**WHAT THE TASK REQUIRES**
Retype the entries below word for word, leaving none out.

**INPUT**
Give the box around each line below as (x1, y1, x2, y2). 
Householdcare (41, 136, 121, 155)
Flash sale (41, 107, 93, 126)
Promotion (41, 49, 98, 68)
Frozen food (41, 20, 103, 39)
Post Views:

**EXERCISE ANSWER**
Give the box around each line below as (x1, y1, x2, y2). 
Householdcare (41, 136, 121, 155)
Flash sale (41, 107, 93, 126)
Promotion (41, 49, 98, 68)
Frozen food (41, 20, 103, 39)
Post Views:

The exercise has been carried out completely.